This demonstration shows an example of using differential calculus to implement gradient descent. The example comprises two dimensions, X and Y, but you can extend the same process to handle three or more dimensions. 

For a description of this algorithm, see the topic **How machine learning uses differential calculus for gradient descent**

There are four main elements to the algorithm:

* A cost function. This example calculates the Mean Squared Error (MSE)
* A regression function that creates an estimated set of points for the Y axis using the slope, m, and the Y intercept, b 
* The partial derivative of the cost function with respect to the slope, m
* The partial derivative of the cost function with respect to the y-intercept, b

Mean squared error (cost function):

$$C=\frac{1}{n}\sum_{i=1}^{n}\left({\hat{y}}_i-y_i\right)^2$$

In [None]:
def mse(y_hat, y):
    n = len(y_hat)
    diff = y_hat - y
    diff_squared = sum(diff * diff)
    return diff_squared / n

Regression equation:
$${\hat{y}}_i=m{\ \times\ x}_i+b$$

In [None]:
def regress(m, b, x):
    return m * x + b

Partial derivative of cost (C) with respect to m:

$$\frac{\partial C}{\partial m}=\frac{2}{n}\sum_{i=1}^{n}x_i\ \times\ \left({\hat{y}}_i-y_i\right)$$

In [None]:
def delC_delm(x, y_hat, y):
    s = sum(x * (y_hat - y))
    return (2 / len(x)) * s

Partial derivative of cost (C) with respect to b:

$$\frac{\partial C}{\partial b}=\frac{2}{n}\sum_{i=1}^{n}\left({\hat{y}}_i-y_i\right)$$

In [None]:
def delC_delb(y_hat, y):
    s = sum(y_hat - y)
    return (2 / len(y)) * s

Sample data: arrays **x** and **y**

Initial guesses for slope **m**, and y-intercept, **b**

Learning rate: **lr**

Minimum cost threshold: **tol**. The algorithm stops when the cost falls below this level.

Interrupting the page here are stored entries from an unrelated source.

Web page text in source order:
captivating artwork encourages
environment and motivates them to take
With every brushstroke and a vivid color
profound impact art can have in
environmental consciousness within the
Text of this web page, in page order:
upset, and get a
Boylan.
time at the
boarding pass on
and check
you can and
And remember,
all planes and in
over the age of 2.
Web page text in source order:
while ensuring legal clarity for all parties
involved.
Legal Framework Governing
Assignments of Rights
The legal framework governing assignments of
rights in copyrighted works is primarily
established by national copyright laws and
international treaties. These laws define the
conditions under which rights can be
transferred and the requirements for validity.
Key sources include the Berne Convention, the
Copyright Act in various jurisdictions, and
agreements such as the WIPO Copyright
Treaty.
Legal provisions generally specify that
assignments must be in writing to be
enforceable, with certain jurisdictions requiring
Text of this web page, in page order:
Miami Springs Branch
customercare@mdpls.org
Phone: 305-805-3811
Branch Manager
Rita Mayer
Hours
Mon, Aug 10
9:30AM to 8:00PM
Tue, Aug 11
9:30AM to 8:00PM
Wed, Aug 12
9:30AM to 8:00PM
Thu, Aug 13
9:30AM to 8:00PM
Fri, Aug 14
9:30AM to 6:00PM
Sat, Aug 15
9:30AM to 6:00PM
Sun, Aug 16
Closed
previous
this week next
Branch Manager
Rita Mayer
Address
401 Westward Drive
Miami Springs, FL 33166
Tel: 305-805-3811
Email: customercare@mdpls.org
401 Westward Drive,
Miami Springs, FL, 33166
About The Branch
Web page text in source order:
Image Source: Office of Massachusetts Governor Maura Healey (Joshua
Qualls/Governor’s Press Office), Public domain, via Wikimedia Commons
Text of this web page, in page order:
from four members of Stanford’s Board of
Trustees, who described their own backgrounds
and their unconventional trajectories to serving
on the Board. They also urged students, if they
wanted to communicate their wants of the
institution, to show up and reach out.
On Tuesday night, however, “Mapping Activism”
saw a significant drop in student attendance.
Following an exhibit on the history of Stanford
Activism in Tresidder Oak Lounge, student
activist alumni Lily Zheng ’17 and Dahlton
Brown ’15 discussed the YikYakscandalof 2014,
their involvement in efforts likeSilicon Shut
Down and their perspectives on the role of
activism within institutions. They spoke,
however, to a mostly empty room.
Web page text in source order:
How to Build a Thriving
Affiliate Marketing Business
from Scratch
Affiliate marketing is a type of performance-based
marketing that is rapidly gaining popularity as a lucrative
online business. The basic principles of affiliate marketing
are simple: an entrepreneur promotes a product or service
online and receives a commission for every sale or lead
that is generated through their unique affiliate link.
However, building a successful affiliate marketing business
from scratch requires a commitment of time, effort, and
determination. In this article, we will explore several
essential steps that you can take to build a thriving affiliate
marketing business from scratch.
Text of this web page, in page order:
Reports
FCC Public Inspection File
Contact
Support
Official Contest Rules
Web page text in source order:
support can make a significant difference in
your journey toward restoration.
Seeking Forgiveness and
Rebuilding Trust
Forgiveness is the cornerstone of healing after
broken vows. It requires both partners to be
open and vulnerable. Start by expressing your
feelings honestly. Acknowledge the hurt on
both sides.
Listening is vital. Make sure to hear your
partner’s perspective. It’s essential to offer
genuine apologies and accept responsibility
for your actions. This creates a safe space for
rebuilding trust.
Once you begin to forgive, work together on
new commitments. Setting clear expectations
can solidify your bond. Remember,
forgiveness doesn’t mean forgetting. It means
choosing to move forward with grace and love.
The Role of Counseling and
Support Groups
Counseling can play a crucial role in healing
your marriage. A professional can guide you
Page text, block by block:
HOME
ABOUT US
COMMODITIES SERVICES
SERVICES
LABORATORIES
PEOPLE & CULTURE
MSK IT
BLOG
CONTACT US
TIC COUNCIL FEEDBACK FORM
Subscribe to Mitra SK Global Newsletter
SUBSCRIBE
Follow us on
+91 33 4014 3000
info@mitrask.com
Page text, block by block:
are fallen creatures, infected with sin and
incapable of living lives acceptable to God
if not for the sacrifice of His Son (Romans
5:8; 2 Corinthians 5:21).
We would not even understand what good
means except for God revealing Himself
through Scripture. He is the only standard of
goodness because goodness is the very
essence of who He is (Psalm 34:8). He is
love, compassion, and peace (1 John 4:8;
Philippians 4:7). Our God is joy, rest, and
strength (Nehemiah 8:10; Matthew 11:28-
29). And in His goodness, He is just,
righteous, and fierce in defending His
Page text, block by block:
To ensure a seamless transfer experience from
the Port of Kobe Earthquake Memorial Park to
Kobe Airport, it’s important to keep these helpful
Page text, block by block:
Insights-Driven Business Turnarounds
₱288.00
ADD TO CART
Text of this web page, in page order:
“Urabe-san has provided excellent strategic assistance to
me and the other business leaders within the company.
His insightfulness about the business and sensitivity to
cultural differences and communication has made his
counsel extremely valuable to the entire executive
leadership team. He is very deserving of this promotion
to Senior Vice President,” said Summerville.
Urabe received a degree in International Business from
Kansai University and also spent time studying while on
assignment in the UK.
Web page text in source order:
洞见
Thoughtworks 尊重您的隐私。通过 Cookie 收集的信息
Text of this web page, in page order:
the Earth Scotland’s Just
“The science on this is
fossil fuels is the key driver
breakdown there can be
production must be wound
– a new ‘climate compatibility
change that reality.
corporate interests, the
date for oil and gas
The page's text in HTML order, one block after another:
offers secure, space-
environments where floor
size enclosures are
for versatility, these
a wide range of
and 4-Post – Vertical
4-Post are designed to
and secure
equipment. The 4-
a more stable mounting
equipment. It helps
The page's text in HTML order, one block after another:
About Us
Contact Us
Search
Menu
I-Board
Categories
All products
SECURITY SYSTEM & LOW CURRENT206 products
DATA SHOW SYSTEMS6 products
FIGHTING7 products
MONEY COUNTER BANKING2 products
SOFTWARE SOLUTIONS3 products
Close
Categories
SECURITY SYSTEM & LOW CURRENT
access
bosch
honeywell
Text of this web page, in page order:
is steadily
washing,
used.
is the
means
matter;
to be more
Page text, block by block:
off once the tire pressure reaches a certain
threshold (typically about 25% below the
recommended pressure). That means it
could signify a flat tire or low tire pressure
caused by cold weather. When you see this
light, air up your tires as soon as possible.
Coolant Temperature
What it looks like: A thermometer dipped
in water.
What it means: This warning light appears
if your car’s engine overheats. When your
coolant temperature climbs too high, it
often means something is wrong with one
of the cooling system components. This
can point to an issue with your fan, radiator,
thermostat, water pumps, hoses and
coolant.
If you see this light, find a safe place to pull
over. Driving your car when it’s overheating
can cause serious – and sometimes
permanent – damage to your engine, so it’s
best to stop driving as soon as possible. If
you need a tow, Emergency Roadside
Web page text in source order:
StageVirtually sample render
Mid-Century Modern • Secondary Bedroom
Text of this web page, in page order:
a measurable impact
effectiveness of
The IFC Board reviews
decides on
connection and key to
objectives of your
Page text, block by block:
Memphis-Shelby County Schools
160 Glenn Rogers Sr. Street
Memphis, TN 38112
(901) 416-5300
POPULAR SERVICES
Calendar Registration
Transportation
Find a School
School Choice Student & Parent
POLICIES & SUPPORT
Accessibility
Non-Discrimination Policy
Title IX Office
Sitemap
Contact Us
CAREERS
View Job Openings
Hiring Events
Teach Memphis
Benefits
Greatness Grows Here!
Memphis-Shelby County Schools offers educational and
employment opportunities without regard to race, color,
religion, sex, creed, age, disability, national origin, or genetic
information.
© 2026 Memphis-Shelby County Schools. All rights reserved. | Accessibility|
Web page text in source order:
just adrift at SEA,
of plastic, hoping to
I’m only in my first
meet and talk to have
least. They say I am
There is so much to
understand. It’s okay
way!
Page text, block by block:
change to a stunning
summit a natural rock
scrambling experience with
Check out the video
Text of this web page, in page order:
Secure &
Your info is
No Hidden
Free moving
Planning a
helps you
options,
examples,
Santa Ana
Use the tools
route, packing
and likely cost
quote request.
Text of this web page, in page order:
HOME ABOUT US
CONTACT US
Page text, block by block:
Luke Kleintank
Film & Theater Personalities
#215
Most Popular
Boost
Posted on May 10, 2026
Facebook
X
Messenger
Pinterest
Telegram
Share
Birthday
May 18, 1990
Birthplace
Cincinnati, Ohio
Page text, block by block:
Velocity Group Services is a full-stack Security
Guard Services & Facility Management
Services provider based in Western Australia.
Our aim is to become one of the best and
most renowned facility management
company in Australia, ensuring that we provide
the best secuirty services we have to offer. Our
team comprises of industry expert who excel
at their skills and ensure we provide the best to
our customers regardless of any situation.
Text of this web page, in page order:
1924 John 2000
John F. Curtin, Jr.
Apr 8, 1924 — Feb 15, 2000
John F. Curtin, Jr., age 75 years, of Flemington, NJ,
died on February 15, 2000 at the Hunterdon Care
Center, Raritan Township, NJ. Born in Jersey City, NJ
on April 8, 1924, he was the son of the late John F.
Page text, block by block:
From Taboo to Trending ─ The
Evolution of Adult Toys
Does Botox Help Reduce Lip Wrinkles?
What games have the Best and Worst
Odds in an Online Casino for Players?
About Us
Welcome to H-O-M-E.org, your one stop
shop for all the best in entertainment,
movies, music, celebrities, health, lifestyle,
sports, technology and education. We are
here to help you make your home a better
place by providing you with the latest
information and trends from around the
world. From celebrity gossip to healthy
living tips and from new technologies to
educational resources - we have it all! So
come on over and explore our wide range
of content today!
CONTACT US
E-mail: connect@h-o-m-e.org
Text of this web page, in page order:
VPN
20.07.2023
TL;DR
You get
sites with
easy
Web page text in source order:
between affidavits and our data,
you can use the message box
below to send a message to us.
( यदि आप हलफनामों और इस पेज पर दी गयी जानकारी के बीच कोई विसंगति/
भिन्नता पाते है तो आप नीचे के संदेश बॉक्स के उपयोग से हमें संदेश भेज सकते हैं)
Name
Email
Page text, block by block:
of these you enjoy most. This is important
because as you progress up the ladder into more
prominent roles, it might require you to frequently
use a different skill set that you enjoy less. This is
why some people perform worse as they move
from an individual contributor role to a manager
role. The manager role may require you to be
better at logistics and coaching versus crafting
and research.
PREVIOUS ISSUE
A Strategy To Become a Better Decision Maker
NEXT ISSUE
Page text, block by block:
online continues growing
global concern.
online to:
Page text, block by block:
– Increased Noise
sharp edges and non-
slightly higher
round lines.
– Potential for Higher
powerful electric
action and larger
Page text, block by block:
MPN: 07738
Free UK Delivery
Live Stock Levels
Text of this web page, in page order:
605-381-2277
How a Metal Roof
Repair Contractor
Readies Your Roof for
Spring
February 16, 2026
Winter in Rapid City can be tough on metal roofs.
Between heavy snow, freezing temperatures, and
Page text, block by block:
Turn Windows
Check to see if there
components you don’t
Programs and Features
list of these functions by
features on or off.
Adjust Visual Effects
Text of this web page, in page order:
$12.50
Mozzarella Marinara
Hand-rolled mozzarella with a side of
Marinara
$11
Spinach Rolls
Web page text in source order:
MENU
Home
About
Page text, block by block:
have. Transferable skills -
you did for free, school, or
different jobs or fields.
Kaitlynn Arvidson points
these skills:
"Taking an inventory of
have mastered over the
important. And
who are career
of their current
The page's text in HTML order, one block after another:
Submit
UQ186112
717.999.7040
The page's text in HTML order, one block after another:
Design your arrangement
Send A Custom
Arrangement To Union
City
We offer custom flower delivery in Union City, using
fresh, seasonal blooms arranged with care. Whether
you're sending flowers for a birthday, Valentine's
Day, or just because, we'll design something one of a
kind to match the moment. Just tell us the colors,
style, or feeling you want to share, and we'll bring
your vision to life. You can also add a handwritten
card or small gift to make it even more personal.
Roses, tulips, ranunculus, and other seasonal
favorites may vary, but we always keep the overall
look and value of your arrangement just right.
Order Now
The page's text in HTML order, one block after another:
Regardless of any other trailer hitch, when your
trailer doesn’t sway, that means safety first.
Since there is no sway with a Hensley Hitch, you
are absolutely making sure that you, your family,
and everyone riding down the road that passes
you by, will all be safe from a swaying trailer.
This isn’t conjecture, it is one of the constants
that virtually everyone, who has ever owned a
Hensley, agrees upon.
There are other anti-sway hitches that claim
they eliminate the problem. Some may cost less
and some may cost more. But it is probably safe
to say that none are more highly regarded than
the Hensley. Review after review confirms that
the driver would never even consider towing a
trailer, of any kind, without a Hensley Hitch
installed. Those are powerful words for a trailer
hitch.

Maximimum number of iterations to perform: **max_iters**. The algorithm halts after this number of iterations if it doesn't converge


In [None]:
import numpy as np

size = 25
lower_x = 0
upper_x = 50

# Replace x and y with your own sample data to experiment
x = np.array([0, 1, 2, 3, 4, 5, 6, 7.])
y = np.array([1.86, 1.31, .62, .33, .09, -.67, -1.23, -1.37])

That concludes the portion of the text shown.